Items from a data source:
────────

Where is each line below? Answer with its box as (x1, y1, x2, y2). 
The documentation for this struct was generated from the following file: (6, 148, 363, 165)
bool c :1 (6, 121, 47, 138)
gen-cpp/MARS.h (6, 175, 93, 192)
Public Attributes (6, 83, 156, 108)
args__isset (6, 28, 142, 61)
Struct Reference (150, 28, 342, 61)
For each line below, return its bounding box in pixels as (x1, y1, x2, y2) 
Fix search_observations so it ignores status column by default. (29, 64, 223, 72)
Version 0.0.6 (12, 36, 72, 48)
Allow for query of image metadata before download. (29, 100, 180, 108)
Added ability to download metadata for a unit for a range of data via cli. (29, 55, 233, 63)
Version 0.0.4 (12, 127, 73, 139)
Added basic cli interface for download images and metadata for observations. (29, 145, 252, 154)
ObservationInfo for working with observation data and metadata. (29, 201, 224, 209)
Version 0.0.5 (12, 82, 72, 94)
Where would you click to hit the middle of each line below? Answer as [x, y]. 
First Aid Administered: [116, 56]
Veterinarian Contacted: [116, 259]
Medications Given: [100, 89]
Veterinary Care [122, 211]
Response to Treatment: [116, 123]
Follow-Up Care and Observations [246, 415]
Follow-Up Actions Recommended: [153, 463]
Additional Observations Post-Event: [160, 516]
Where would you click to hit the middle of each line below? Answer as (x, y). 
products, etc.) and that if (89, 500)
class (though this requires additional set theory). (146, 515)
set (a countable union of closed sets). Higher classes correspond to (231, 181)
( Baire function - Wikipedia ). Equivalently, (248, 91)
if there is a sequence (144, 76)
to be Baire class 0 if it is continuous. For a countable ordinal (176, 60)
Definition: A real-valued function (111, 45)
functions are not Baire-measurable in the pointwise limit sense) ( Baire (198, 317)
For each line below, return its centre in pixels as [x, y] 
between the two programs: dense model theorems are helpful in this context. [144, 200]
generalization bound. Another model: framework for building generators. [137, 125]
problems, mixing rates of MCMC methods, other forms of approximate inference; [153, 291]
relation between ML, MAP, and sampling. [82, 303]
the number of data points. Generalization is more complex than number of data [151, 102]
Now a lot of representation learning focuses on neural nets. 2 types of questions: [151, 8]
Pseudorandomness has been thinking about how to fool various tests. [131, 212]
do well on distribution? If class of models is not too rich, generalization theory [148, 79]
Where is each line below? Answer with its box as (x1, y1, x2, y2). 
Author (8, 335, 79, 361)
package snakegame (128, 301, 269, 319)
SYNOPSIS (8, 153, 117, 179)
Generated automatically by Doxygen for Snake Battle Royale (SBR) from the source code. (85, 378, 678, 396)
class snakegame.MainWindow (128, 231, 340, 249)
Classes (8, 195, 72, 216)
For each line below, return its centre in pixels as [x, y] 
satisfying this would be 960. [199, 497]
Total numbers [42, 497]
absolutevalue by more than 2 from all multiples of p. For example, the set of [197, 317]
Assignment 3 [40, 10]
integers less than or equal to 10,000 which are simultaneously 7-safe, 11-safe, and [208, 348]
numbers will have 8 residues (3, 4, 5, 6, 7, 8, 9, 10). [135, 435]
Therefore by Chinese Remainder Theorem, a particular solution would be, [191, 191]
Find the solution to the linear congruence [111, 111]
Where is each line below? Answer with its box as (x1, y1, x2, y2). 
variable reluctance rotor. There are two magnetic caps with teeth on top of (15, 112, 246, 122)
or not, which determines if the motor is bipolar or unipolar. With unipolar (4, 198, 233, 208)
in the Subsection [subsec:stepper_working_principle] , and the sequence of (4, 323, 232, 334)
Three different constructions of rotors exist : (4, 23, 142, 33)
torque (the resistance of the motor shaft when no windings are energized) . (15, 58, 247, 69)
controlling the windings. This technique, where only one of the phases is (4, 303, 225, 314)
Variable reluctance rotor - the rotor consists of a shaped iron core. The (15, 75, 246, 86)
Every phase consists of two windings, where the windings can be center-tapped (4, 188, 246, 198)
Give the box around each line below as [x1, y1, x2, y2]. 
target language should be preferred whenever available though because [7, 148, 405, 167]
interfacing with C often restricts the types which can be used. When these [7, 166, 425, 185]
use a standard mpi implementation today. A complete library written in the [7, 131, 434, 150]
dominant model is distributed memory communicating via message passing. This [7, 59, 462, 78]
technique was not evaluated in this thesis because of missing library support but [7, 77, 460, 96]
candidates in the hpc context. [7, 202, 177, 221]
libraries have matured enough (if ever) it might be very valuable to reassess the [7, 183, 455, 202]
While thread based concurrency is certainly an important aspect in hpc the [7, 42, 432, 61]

────────

◆ Brief
An exact copy of every entry is what's needed, so retype them all.

◆ Result of the exercise
Where is each line below? Answer with its box as (x1, y1, x2, y2). 
The documentation for this struct was generated from the following file: (6, 148, 363, 165)
bool c :1 (6, 121, 47, 138)
gen-cpp/MARS.h (6, 175, 93, 192)
Public Attributes (6, 83, 156, 108)
args__isset (6, 28, 142, 61)
Struct Reference (150, 28, 342, 61)
For each line below, return its bounding box in pixels as (x1, y1, x2, y2) 
Fix search_observations so it ignores status column by default. (29, 64, 223, 72)
Version 0.0.6 (12, 36, 72, 48)
Allow for query of image metadata before download. (29, 100, 180, 108)
Added ability to download metadata for a unit for a range of data via cli. (29, 55, 233, 63)
Version 0.0.4 (12, 127, 73, 139)
Added basic cli interface for download images and metadata for observations. (29, 145, 252, 154)
ObservationInfo for working with observation data and metadata. (29, 201, 224, 209)
Version 0.0.5 (12, 82, 72, 94)
Where would you click to hit the middle of each line below? Answer as [x, y]. 
First Aid Administered: [116, 56]
Veterinarian Contacted: [116, 259]
Medications Given: [100, 89]
Veterinary Care [122, 211]
Response to Treatment: [116, 123]
Follow-Up Care and Observations [246, 415]
Follow-Up Actions Recommended: [153, 463]
Additional Observations Post-Event: [160, 516]
Where would you click to hit the middle of each line below? Answer as (x, y). 
products, etc.) and that if (89, 500)
class (though this requires additional set theory). (146, 515)
set (a countable union of closed sets). Higher classes correspond to (231, 181)
( Baire function - Wikipedia ). Equivalently, (248, 91)
if there is a sequence (144, 76)
to be Baire class 0 if it is continuous. For a countable ordinal (176, 60)
Definition: A real-valued function (111, 45)
functions are not Baire-measurable in the pointwise limit sense) ( Baire (198, 317)
For each line below, return its centre in pixels as [x, y] 
between the two programs: dense model theorems are helpful in this context. [144, 200]
generalization bound. Another model: framework for building generators. [137, 125]
problems, mixing rates of MCMC methods, other forms of approximate inference; [153, 291]
relation between ML, MAP, and sampling. [82, 303]
the number of data points. Generalization is more complex than number of data [151, 102]
Now a lot of representation learning focuses on neural nets. 2 types of questions: [151, 8]
Pseudorandomness has been thinking about how to fool various tests. [131, 212]
do well on distribution? If class of models is not too rich, generalization theory [148, 79]
Where is each line below? Answer with its box as (x1, y1, x2, y2). 
Author (8, 335, 79, 361)
package snakegame (128, 301, 269, 319)
SYNOPSIS (8, 153, 117, 179)
Generated automatically by Doxygen for Snake Battle Royale (SBR) from the source code. (85, 378, 678, 396)
class snakegame.MainWindow (128, 231, 340, 249)
Classes (8, 195, 72, 216)
For each line below, return its centre in pixels as [x, y] 
satisfying this would be 960. [199, 497]
Total numbers [42, 497]
absolutevalue by more than 2 from all multiples of p. For example, the set of [197, 317]
Assignment 3 [40, 10]
integers less than or equal to 10,000 which are simultaneously 7-safe, 11-safe, and [208, 348]
numbers will have 8 residues (3, 4, 5, 6, 7, 8, 9, 10). [135, 435]
Therefore by Chinese Remainder Theorem, a particular solution would be, [191, 191]
Find the solution to the linear congruence [111, 111]
Where is each line below? Answer with its box as (x1, y1, x2, y2). 
variable reluctance rotor. There are two magnetic caps with teeth on top of (15, 112, 246, 122)
or not, which determines if the motor is bipolar or unipolar. With unipolar (4, 198, 233, 208)
in the Subsection [subsec:stepper_working_principle] , and the sequence of (4, 323, 232, 334)
Three different constructions of rotors exist : (4, 23, 142, 33)
torque (the resistance of the motor shaft when no windings are energized) . (15, 58, 247, 69)
controlling the windings. This technique, where only one of the phases is (4, 303, 225, 314)
Variable reluctance rotor - the rotor consists of a shaped iron core. The (15, 75, 246, 86)
Every phase consists of two windings, where the windings can be center-tapped (4, 188, 246, 198)
Give the box around each line below as [x1, y1, x2, y2]. 
target language should be preferred whenever available though because [7, 148, 405, 167]
interfacing with C often restricts the types which can be used. When these [7, 166, 425, 185]
use a standard mpi implementation today. A complete library written in the [7, 131, 434, 150]
dominant model is distributed memory communicating via message passing. This [7, 59, 462, 78]
technique was not evaluated in this thesis because of missing library support but [7, 77, 460, 96]
candidates in the hpc context. [7, 202, 177, 221]
libraries have matured enough (if ever) it might be very valuable to reassess the [7, 183, 455, 202]
While thread based concurrency is certainly an important aspect in hpc the [7, 42, 432, 61]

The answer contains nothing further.